Odpowiednie przygotowanie i przeprowadzenie zabiegów jest koniecznym elementem ochrony zapylaczy. Niezwykle istotny jest prawidłowy wybór środka ochrony roślin. Wśród insektycydów zarejestrowanych do zwalczania słodyszka i szkodników łuszczynowych jest wiele preparatów sklasyfikowanych jako bardzo toksyczne i toksyczne dla pszczoły miodnej. W etykietach tych środków są umieszczone zapisy jednoznacznie określające warunki bezpiecznego stosowania dla pszczół. Przestrzeganie zapisów etykiety jest również obowiązkowe. Przed wykonaniem każdego zabiegu należy uważnie zapoznać się z treścią całej etykiety każdego środka ochrony roślin. Podczas wyboru insektycydu należy zwrócić szczególną uwagę na jego oddziaływanie na pszczoły. Jeżeli zabieg ma być przeprowadzony w miejscu gdzie pszczoły mogą mieć pożytek, a więc podczas kwitnienia uprawy lub gdy w uprawie znajdują się kwitnące chwasty czy też spadź, należy bezwzględnie stosować środki o niskim ryzyku dla pszczół. W takiej sytuacji zabiegi należy przeprowadzić wyłącznie wieczorem po zakończeniu oblotu uprawy przez pszczoły. Ponadto zgodnie z wymogami integrowanej ochrony roślin należy, w miarę możliwości, dobierać środki selektywne, o niskim poziomie ryzyka dla organizmów pożytecznych.
W ramach przedstawionych wcześniej badań prowadzone są również doświadczenia nad wpływem na zapylacze oraz plon rzepaku insektycydów o różnym poziomie toksyczności dla pszczoły miodnej zastosowanych do zwalczania słodyszka rzepakowego oraz szkodników łuszczynowych. W badaniach testowano różne insektycydy – bardzo toksyczne pyretroidy oraz związki fosforoorganiczne, insektycydy toksyczne, a wśród nich mieszaniny dwóch różnych substancji czynnych, a także acetamipryd – substancję czynną, której nie klasyfikuje się pod względem toksyczności dla pszczoły miodnej ze względu na niskie ryzyko. Otrzymane wyniki jednoznacznie potwierdzają, iż stosowanie środków selektywnych o niskim ryzyku dla pszczół pozwala uzyskać najwyższy plon w porównaniu do innych badanych insektycydów.
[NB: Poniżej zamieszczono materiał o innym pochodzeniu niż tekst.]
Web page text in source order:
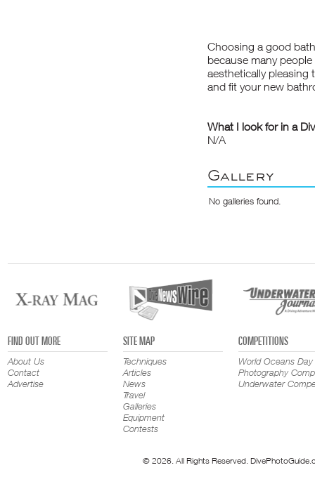
Choosing a good
because many
aesthetically pleasing
and fit your new
What I look for in a
N/A
Gallery
No galleries found.
FIND OUT MORE
About Us
Contact
Advertise
SITE MAP
Techniques
Articles
News
Travel
Galleries
Equipment
Contests
COMPETITIONS
World Oceans Day
Photography
Underwater
© 2026. All Rights Reserved.
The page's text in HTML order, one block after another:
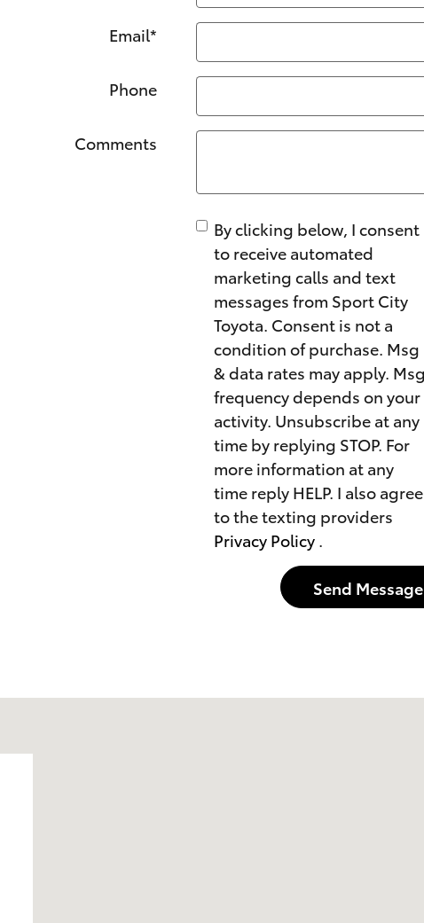
Email*
Phone
Comments
By clicking below, I consent
to receive automated
marketing calls and text
messages from Sport City
Toyota. Consent is not a
condition of purchase. Msg
& data rates may apply.
frequency depends on your
activity. Unsubscribe at any
time by replying STOP. For
more information at any
time reply HELP. I also agree
to the texting providers
Privacy Policy .
Send Message
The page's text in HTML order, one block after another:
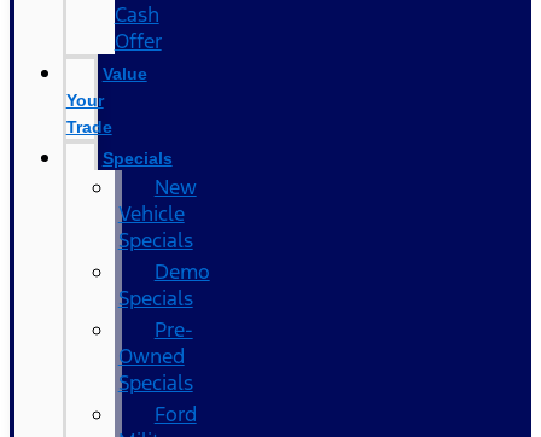
Cash
Offer
Value
Your
Trade
Specials
New
Vehicle
Specials
Demo
Specials
Pre-
Owned
Specials
Ford
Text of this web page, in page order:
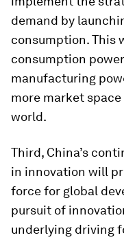
demand by
consumption. This
consumption
manufacturing
more market
world.
Third, China’s
in innovation will
force for global
pursuit of
underlying driving
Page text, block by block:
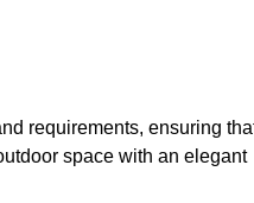
requirements, ensuring
space with an elegant
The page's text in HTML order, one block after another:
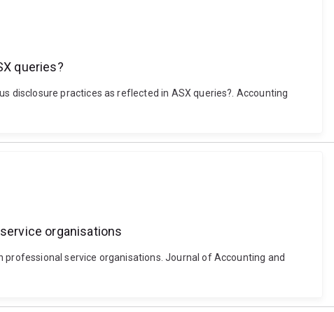
queries?
disclosure practices as reflected in ASX queries?. Accounting
organisations
service organisations. Journal of Accounting and
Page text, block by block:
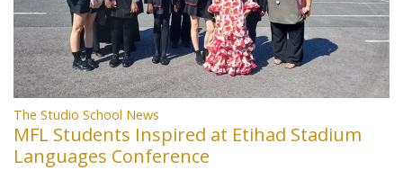
The Studio School News
MFL Students Inspired at Etihad Stadium
Languages Conference
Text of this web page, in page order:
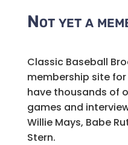
Not yet a
Classic Baseball
membership site
have thousands of
games and
Willie Mays, Babe
Stern.
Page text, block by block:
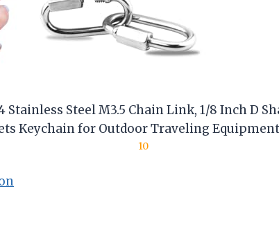
Stainless Steel M3.5 Chain Link, 1/8 Inch D
Keychain for Outdoor Traveling Equipment
10
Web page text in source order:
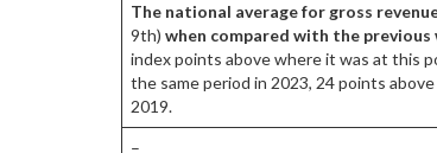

Dotychczas uzyskane wyniki badań w sposób dobitny wskazują na potrzebę rzetelnej ochrony pszczół w trakcie zabiegów ochrony roślin. Ponadto ochrona owadów pożytecznych, w tym zapylających jest wymogiem prawnym. Jednak znając olbrzymi wpływ pszczół na wielkość i jakość uzyskiwanego plonu roślin owadopylnych ochrona zapylaczy powinna przede wszystkim wynikać ze świadomości producentów rolnych. Bowiem prawidłowa ochrona insektycydowa z zachowaniem bezpieczeństwa organizmów pożytecznych, w tym pszczół wpływa pozytywnie na opłacalność produkcji.